6) Make sure camera does not change position while shooting
7) load up in Photoshop
8) after processing raws put all of them in one layer and blend to your liking

alternatively,
a) shoot one shot in raw, process it twice (+1 and -1 stops) and blend.
b) find something better to shoot lol
c) get b&w film, with its 15-stop DR confirm can expose both moon and bkgnd correctly

glhf :bsmilie:
wow this mean lots of time. :eek: Which means that the moon's position will be out by the time you finish bracketing.:eek: DSLR have long processing time for long exposure and low light noise reduction.
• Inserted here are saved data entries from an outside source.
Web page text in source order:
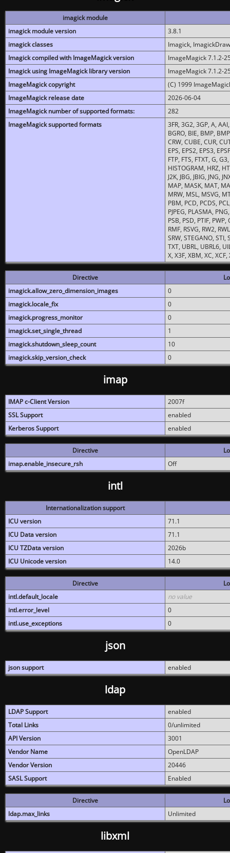
imagick module
imagick module version
3.8.1
imagick classes
Imagick,
Imagick compiled with ImageMagick version
ImageMagick 7.1.2-
Imagick using ImageMagick library version
ImageMagick 7.1.2-
ImageMagick copyright
(C) 1999
ImageMagick release date
2026-06-04
ImageMagick number of supported formats:
282
ImageMagick supported formats
3FR, 3G2, 3GP, A,
BGRO, BIE, BMP,
CRW, CUBE, CUR,
EPS, EPS2, EPS3,
FTP, FTS, FTXT, G,
HISTOGRAM, HRZ,
J2K, JBG, JBIG, JNG,
MAP, MASK, MAT,
MRW, MSL, MSVG,
PBM, PCD, PCDS,
PJPEG, PLASMA,
PSB, PSD, PTIF,
RMF, RSVG, RW2,
SRW, STEGANO, STI,
TXT, UBRL, UBRL6,
X, X3F, XBM, XC,
Directive
imagick.allow_zero_dimension_images
0
imagick.locale_fix
0
imagick.progress_monitor
0
imagick.set_single_thread
1
imagick.shutdown_sleep_count
10
imagick.skip_version_check
0
imap
IMAP c-Client Version
2007f
SSL Support
enabled
Kerberos Support
enabled
Directive
imap.enable_insecure_rsh
Off
intl
Internationalization support
ICU version
71.1
ICU Data version
71.1
ICU TZData version
2026b
ICU Unicode version
14.0
Directive
intl.default_locale
no value
intl.error_level
0
intl.use_exceptions
0
json
json support enabled
ldap
LDAP Support
enabled
Total Links
0/unlimited
API Version
3001
Vendor Name
OpenLDAP
Vendor Version
20446
SASL Support
Enabled
Directive
ldap.max_links
Unlimited
libxml

My best advise, switch to spot metering, meter for the moon, keep f stop to at least f8 or smaller eg. f/22. The rest is up to your luck as digital is far less tolerant than film in this instance.:sweat:
 

#10
tommon said:
wow this mean lots of time. :eek: Which means that the moon's position will be out by the time you finish bracketing.:eek: DSLR have long processing time for long exposure and low light noise reduction. My best advise, switch to spot metering, meter for the moon, keep f stop to at least f8 or smaller eg. f/22. The rest is up to your luck as digital is far less tolerant than film in this instance.:sweat:
hehe, did the spot metering one and i got a nice shot of the moon. but at 200mm, the moon is still kind off small.

Is there anything that i can get as an attachment to magnify my shot rather than paying for a longer range lens?